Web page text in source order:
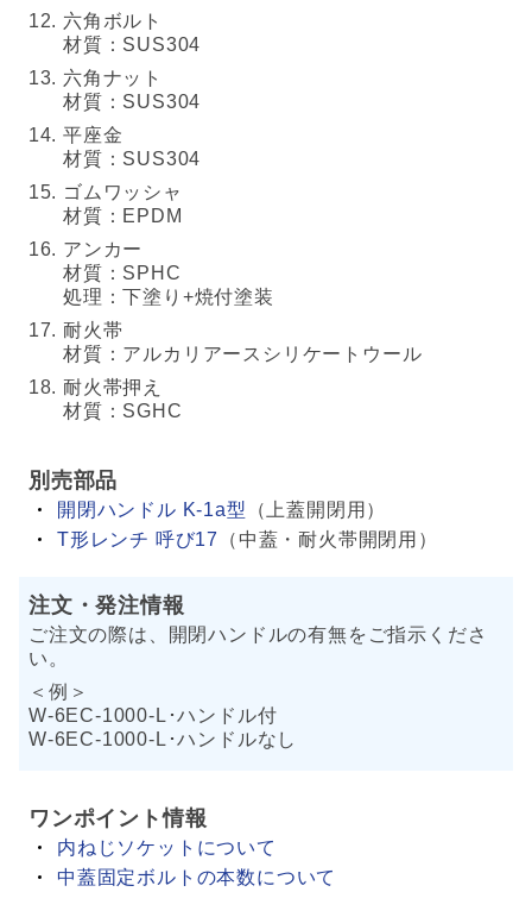
六角ボルト
材質：SUS304
六角ナット
材質：SUS304
平座金
材質：SUS304
ゴムワッシャ
材質：EPDM
アンカー
材質：SPHC
処理：下塗り+焼付塗装
耐火帯
材質：アルカリアースシリケートウール
耐火帯押え
材質：SGHC
別売部品
開閉ハンドル K-1a型 （上蓋開閉用）
T形レンチ 呼び17
（中蓋・耐火帯開閉用）
注文・発注情報
ご注文の際は、開閉ハンドルの有無をご指示くださ
い。
＜例＞
W-6EC-1000-L･ハンドル付
W-6EC-1000-L･ハンドルなし
ワンポイント情報
内ねじソケットについて
中蓋固定ボルトの本数について

#### EXERCISE DESCRIPTION:
Please print the lines from the one containing "ご注文の際は、開閉ハンドルの有無をご指示くださ" through the last line of the material, exactly, and leave out all other lines.

#### EXERCISE RESPONSE:
ご注文の際は、開閉ハンドルの有無をご指示くださ
い。
＜例＞
W-6EC-1000-L･ハンドル付
W-6EC-1000-L･ハンドルなし
ワンポイント情報
内ねじソケットについて
中蓋固定ボルトの本数について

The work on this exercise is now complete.